Asset Allocation The Key To Stability In Volatility

Time and again investors have raised a very basic but crucial question - what is the right way to invest or what is the single most important factor that augments long term wealth creation?

While there may be different answers, asset allocation remains the most critical factor that can take your wealth creation to the next level. Often we come across clients who have burnt their fingers trying to time the market or choose that perfect fund or stock which can instantly make you wealthy. However, what we need to realize is that there indeed, are no shortcuts to success. A carefully chosen asset allocation strategy aligned with the financial planning process is what can take you closer to your financial goals.

Our recent market research on Indian investors and wealth management industry revealed that though there are many players who preach asset allocation, the ones practicing it are far and few. As a result, even today Indian investors park almost 70 to 80% of their investible corpus in bank FDs and Real Estate. Sustained capital appreciation is largely influenced by effective asset allocation, let us try and understand this concept and see how it can make a difference to your investments.

An ideal investment strategy aims to diversify your investible surplus across different asset classes such as equity, debt, real estate, commodities, cash etc. This strategy works well as each asset class has a different correlation to each other. Hence when one asset class is not doing so well the others can make up for it thereby reducing the impact on client's overall portfolio returns.

Types of Asset Allocation

• Strategic Asset Allocation is the result of the risk profile of an individual.

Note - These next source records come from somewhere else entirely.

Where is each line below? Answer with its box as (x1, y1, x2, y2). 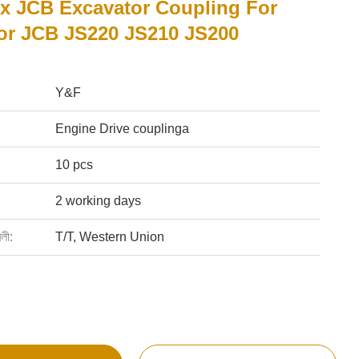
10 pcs (54, 158, 93, 171)
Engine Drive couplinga (54, 122, 189, 135)
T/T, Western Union (54, 230, 164, 244)
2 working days (54, 194, 141, 208)
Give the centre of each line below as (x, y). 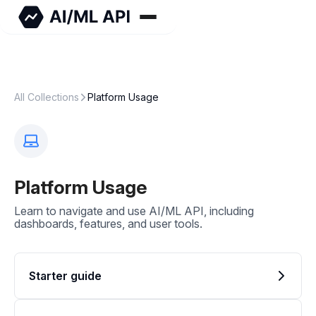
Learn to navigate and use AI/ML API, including (134, 211)
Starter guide (65, 276)
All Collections (47, 97)
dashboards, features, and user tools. (108, 224)
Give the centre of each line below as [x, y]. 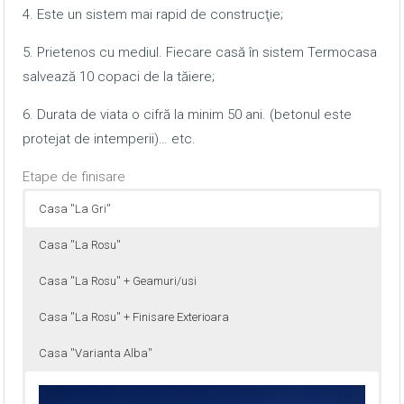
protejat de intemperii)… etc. [109, 138]
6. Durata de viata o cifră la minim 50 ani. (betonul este [187, 114]
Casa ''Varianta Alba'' [96, 353]
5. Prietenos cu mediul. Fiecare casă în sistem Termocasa [200, 52]
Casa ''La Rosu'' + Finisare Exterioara [134, 317]
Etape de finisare [74, 176]
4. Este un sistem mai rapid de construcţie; [153, 14]
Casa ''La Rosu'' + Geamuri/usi [118, 280]
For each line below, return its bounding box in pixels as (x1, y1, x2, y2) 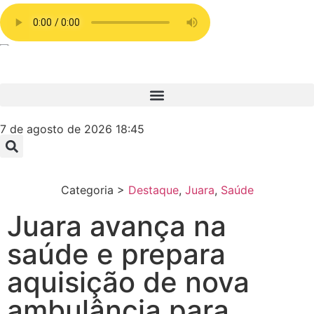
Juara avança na (7, 209, 226, 243)
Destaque (128, 183, 179, 197)
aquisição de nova (7, 265, 250, 299)
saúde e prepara (7, 237, 226, 271)
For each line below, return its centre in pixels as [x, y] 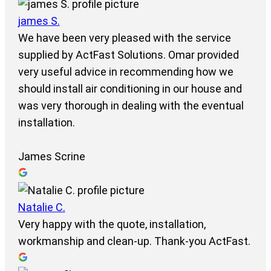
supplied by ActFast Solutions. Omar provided [128, 55]
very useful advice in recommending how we [126, 72]
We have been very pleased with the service [124, 38]
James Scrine [51, 157]
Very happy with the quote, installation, [112, 224]
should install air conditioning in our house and [130, 89]
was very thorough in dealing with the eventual [131, 106]
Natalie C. [41, 207]
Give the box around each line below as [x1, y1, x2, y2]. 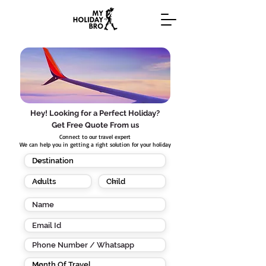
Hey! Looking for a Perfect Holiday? [30, 109, 160, 118]
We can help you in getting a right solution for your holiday [19, 141, 171, 148]
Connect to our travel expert [59, 133, 131, 140]
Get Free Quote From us [51, 121, 139, 129]
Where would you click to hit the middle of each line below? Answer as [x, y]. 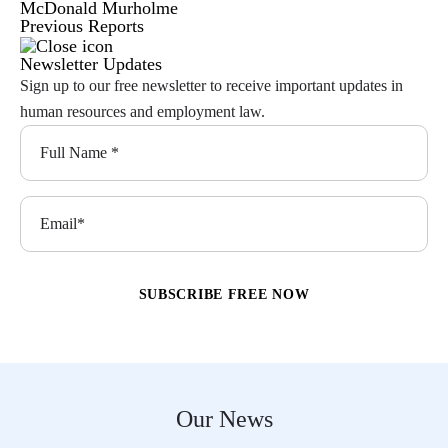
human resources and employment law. [142, 111]
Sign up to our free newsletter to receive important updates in [211, 85]
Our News [224, 419]
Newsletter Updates [91, 64]
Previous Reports [82, 26]

This kind of asset allocation is a long term approach, and is based on risk profile of the investor rather than the prevailing markets or state of an certain asset class. e.g. the most simplistic risk profiling thumb rule is to have as much debt in the portfolio, as the number of years of age. As a person grows older, the debt component of the portfolio keeps increasing.

• Tactical Asset Allocation is a strategy which is the result of the likely behaviour of the market. An investor who decides to augment his equity allocation because of a recent correction in the stock markets is taking a tactical asset allocation call. Tactical asset allocation is more like a short term approach and suitable only for seasoned investors.

Asset Allocation v/s Diversification

Often, advisors and clients use the terms diversification and asset allocation synonymously. Though both may sound the same, asset allocation is a more scientific approach which takes into account various factors before deciding on the right asset mix, while diversification simply means spreading your assets in different instruments which may or may not be based on a scientific approach.

Studies have shown that proper asset allocation is more important to long-term returns than specific investment choices or timing the market. But the million dollar question is - how to get your asset allocation right?

Since guessing which asset category will do best at a certain time is very difficult, it makes sense to divide your investments amongst asset categories based on an asset allocation model that captures your personal goals, risk, liquidity, time horizon etc. Understanding this strategy can be the key to investment success. e.g. a young working executive with no liabilities can afford to take higher risks and thereby invest in risky asset classes to maximize returns.

Factors for making Asset Allocation decision

Asset allocation decisions involve tradeoffs among various important variables:

• Objective: Retirement, education, buying a house, foreign trip, etc.

• Risk: Possibility of incurring loss or misfortune, depreciation, erosion in the value of investment in a specific asset class.

• Returns: Profit, appreciation, Interest, dividends from a specific asset class.

• Time Horizon: When do you require your money

• Liabilities: Loan obligations, dependents etc

• Liquidity: Ease with which an asset can be turned into cash without price impact, time horizon over which one can invest.